鴨子被他勒的翻白眼子,嘎了一聲,它招誰了?
言菀唬一跳:“你,你干嘛?我好不容易養這么大,你別給我摔死了。”摸了摸縮在阿禪懷里受驚了的鴨子頭:“哦,對了,你能不能讓你的人給我找只公鴨子?這是個母的,我想給它們配上對。”孵出小鴨子,回來再送給周霜。
“人還沒配上對兒,畜生倒要先配。”
言菀:“......”
阿禪和屏兒私底下從言菀那知道高勝頤會來接他們,此時見了他,滿身的殺氣還讓她們沒緩過勁兒,又見他對一只鴨子下了狠手,震懾的久久不能回神。
高勝頤從懷里袖袍里摸出一把銀色匕首,尾巴彎曲的像魚尾,手柄處鑲了一塊拇指大的紅玉,匕首鞘上全是小的寶石,他說:“送你的,防身用。”
言菀想起他信上說搶了一件寶物送她,回來他不提及,她以為留在邊關了。
應該就是這個,她一眼看到,就被吸引了,接過拔出,刀鋒鋒利刺眼:“真是一把好刀。”
匕首撤回鞘里,摸紅寶石。
光這紅寶石應該就值不少錢罷?
誰的東西被他搶來的?人家不得心疼死啊?確認似的問:“來路不正,我拿著,會不會也被搶走啊。”
“誰敢搶我媳婦的東西,狗命不想要了么?”
言菀:“......”
這人不當土匪可惜了。
左右翻看一會兒,最后在尾部發現一排極小的字。她湊近了看:有美人兮,見之不忘;一日不見兮,思之如狂。贈吾摯愛,菀。
不是搶來的嗎?
怎么還有她的屬名?
抬起眼皮看向身邊的男人,臉有些紅,心跳也加速了。
高勝頤低頭同她對視,眼神含情脈脈的:“禮物喜歡么?”
言菀點點頭,經不住被他這么看,移開目光,轉身將匕首收倒匣子里:“就是怕帶在身上掉了。”誰沒事整天揣一把匕首?
“傻樣。”
言菀:“.....”罵誰呢?周圍全是他的人,如何也要給他面子的,嗔他一眼,沒回嘴。
高勝頤在她旁邊坐了片刻便出去騎馬了。
言菀掀開窗簾搜索高勝頤的位置,在馬車前面一點,一身月白袍子,坐在馬背上,手里拉扯著韁繩,背脊秀挺,目視前往。

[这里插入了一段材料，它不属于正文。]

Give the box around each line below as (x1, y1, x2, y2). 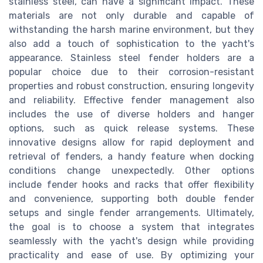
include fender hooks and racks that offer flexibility (9, 179, 254, 191)
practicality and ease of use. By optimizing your (9, 249, 254, 261)
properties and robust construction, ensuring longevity (9, 80, 254, 92)
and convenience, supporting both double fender (9, 193, 254, 205)
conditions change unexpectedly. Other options (9, 165, 254, 177)
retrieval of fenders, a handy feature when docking (9, 151, 254, 163)
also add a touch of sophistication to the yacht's (9, 38, 254, 50)
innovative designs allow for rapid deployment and (9, 137, 254, 149)
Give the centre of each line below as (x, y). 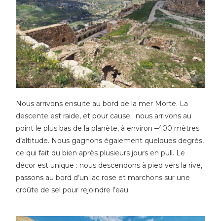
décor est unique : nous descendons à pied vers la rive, (109, 166)
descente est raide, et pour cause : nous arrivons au (104, 116)
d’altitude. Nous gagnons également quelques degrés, (110, 141)
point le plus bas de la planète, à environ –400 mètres (108, 129)
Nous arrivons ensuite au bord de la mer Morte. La (102, 104)
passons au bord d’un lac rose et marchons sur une (103, 178)
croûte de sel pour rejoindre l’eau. (73, 190)
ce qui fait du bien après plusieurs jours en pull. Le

阿禪說:“三公子真是變了,身上煞氣騰騰的,奴婢看了就怕。”
鴨子伸出頭,上下擺動表示贊同。
屏兒調侃:“怕你還一直偷瞧?”
阿禪:“.....”
收回視線,她看了看言菀,又看屏兒:“在少夫人面前,胡說什么呢。”
三公子長得好看,先前在府里,老少仆從經過他身邊都會多瞧他一眼,她被他吸引住視線,也不足為奇啊。
但她對三公子可是一點其他心思都沒有的。
不過在少夫人面前說,她總心虛了。
屏兒吐了吐舌頭,閉上了嘴。
言菀笑笑,過了一會兒放下簾子,靠在引枕上休息。
不知不覺睡過去,等醒了肚子疼,小臉慘白慘白的,尋思著可能昨兒天太熱,她吃了一碗冰鎮的綠豆湯,許是提前把大姨媽招來了,讓阿禪找月事帶和貼身衣褲。
車馬行的快,她也不好叫停下,讓所有人都等她。
吩咐阿嬋屏兒封上窗簾,又讓她們做馬車進出口處壓著簾子。